As for debt, higher inflation will obviously erode the real value of government obligations fixed in cash terms, notably its issues of so-called conventional gilts. True, its index-linked gilts will have to be adjusted in line with the higher inflation, but since they only comprise one-quarter of total gilt issues, the Chancellor comes out well ahead.

Of course, there is a serious risk that what he gains on the debt erosion swings he will lose on the debt interest roundabouts. If the markets lose confidence, as they did when a similar scam was tried back in the 1970s, interest rates on new gilt issues will shoot up and debt servicing costs will take off. Even so, because the existing stock of debt has such a long average maturity, it will take a couple of decades before the full impact is felt.

So that's Plan B. And it's worth noting what the world's most successful central bank ever has to say about it:
"Government debt fosters the risk of inflation.
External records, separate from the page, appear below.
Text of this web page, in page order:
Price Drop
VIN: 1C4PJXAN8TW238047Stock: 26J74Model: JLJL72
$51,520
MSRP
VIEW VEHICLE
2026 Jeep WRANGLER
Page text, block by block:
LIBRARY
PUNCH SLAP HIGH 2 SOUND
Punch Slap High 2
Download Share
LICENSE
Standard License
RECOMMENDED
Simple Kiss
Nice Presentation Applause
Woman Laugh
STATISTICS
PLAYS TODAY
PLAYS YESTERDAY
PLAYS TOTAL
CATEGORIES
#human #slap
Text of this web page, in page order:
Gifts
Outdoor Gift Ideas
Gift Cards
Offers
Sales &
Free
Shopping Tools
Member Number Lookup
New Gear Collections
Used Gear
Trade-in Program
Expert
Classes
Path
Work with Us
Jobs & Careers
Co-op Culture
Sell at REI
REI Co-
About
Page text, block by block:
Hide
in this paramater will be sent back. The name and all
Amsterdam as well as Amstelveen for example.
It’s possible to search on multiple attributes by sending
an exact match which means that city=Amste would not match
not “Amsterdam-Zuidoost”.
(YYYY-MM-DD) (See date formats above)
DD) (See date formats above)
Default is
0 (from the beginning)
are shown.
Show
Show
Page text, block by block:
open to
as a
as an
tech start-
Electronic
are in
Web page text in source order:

Central banks, too, are usually exposed to the strong pressure that burdens states with high levels of debt. This is because the higher the pressure on the government to get the public debt under control, the greater is the temptation to exert pressure on the central bank to lower interest rates via monetary policy measures... 
If, in order to safeguard its solvency, the government pressures the central bank to set a lower interest rate than is compatible with price stability, demand increases too quickly, and this ultimately leads to higher inflation. In this case economists speak of a regime of fiscal dominance: interest rates are no longer set according to the requirements of price stability but instead are dictated by the state’s need to reduce its financing costs. 
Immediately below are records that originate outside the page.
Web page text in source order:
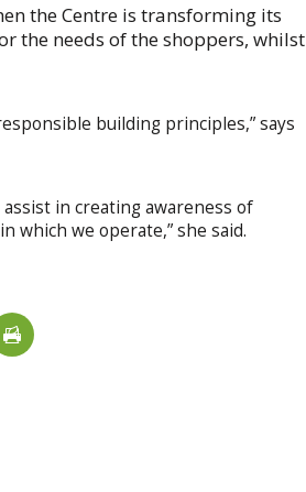
the Centre is transforming its
the needs of the shoppers, whilst
building principles,” says
in creating awareness of
which we operate,” she said.
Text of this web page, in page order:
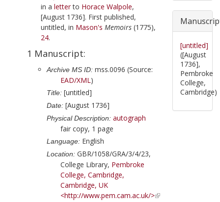
in a letterto Horace Walpole,
[August 1736]. First published,
untitled, in Mason's Memoirs (1775),
24.
1 Manuscript:
Archive MS ID: mss.0096 (Source:
EAD/XML)
Title: [untitled]
Date: [August 1736]
Physical Description: autograph
fair copy, 1 page
Language: English
Location: GBR/1058/GRA/3/4/23,
College Library, Pembroke
College, Cambridge,
Cambridge, UK
<http://www.pem.cam.ac.uk/>
[untitled]
([August
1736],
Pembroke
College,
Cambridge)
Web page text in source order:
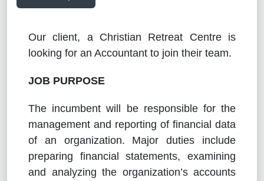
Our client, a Christian Retreat Centre is
looking for an Accountant to join their team.
JOB PURPOSE
The incumbent will be responsible for the
management and reporting of financial data
of an organization.
Major duties include
preparing financial statements, examining
and analyzing the organization’s accounts
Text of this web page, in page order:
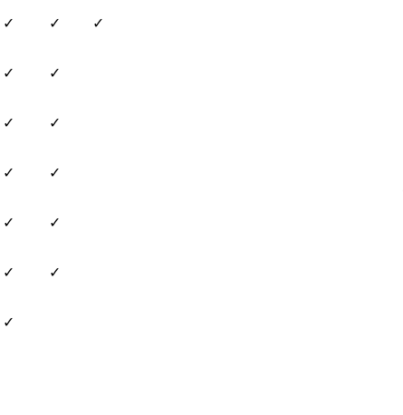
✓ ✓ ✓
✓ ✓
✓ ✓
✓ ✓
✓ ✓
✓ ✓
✓
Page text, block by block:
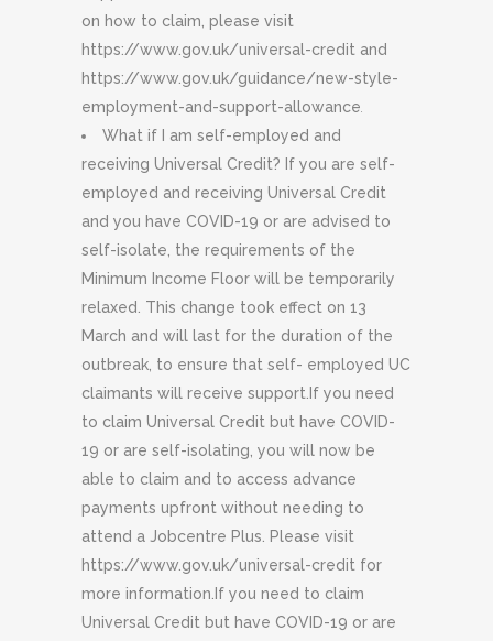
on how to claim, please visit
https://www.gov.uk/universal-credit and
https://www.gov.uk/guidance/new-style-
employment-and-support-allowance
What if I am self-employed and
receiving Universal Credit? If you are self-
employed and receiving Universal Credit
and you have COVID-19 or are advised to
self-isolate, the requirements of the
Minimum Income Floor will be temporarily
relaxed. This change took effect on 13
March and will last for the duration of the
outbreak, to ensure that self- employed UC
claimants will receive support.If you need
to claim Universal Credit but have COVID-
19 or are self-isolating, you will now be
able to claim and to access advance
payments upfront without needing to
attend a Jobcentre Plus. Please visit
https://www.gov.uk/universal-credit for
more information.If you need to claim
Universal Credit but have COVID-19 or are
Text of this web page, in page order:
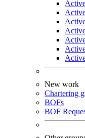
New work
Chartering
BOFs
BOF

Measures taken by central banks in the past, under the influence or control of the state, to lower interest costs or to reduce the overall debt burden, have ranged from straightforward interest rate reductions to purchasing government bonds in secondary markets and to direct monetisation of government debt.  
To be able to resist this political pressure, central banks have traditionally been granted a high degree of independence. This was, among other things, a response to the experiences of the 1970s and 1980s. This era of oil price shocks posed a major challenge to monetary policy-makers. It became apparent that countries with independent central banks had much lower inflation rates – and similar or even higher growth – than countries whose central bank was answerable to the government.  
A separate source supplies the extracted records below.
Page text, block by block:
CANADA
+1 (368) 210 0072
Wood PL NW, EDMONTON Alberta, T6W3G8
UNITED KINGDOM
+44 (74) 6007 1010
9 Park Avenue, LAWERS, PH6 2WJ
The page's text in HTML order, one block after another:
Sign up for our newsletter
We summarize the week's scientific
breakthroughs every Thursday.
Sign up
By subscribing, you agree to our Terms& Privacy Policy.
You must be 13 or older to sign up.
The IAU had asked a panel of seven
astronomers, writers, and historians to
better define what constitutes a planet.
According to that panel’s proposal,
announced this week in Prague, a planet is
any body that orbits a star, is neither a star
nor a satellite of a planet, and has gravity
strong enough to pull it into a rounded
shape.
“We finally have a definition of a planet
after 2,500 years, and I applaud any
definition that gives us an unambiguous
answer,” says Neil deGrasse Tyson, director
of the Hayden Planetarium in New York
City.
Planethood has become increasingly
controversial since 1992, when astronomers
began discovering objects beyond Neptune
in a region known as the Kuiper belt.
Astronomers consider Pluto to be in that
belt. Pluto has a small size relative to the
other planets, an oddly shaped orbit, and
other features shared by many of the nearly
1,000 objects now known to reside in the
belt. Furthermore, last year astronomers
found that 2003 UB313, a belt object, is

Central bank independence is therefore essential to inspire confidence that the central bank will keep inflation low. However, a high government debt burden can generate doubts about its actual independence and undermine its credibility, even if it has not actually changed its monetary policy course. Once doubts arise about of the monetary policymakers’ capability to defend their independence against political interference, they risk losing control of inflation expectations and thus over inflation itself."
That's the Deutsche Bundesbank speaking - the rock-solid guardian of German economic stability right up to   when the Germans were bounced into the Euro.

My advice? Get down to the building society, draw out all your cash, and get yourself some of these:


Yes, I know - easier said than done. Personally I'm going to contact the Major's old mucker Mr Gomulka who apparently has a lock-up full of them.